» **DATA FOR PROCESSING**:

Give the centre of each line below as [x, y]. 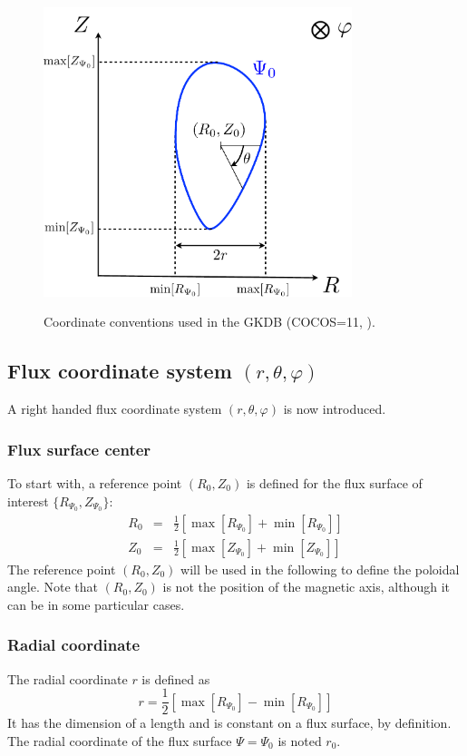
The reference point [62, 569]
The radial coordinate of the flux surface [120, 740]
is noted [300, 740]
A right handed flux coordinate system [115, 409]
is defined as [176, 678]
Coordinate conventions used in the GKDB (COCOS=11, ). [209, 322]
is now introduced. [335, 409]
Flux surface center [79, 449]

» **WHAT THE TASK ASKS**: Throughout the data above, report every line that contains the string "surface".

» **OUTPUT FOR THIS EXERCISE**:
The radial coordinate of the flux surface [120, 740]
Flux surface center [79, 449]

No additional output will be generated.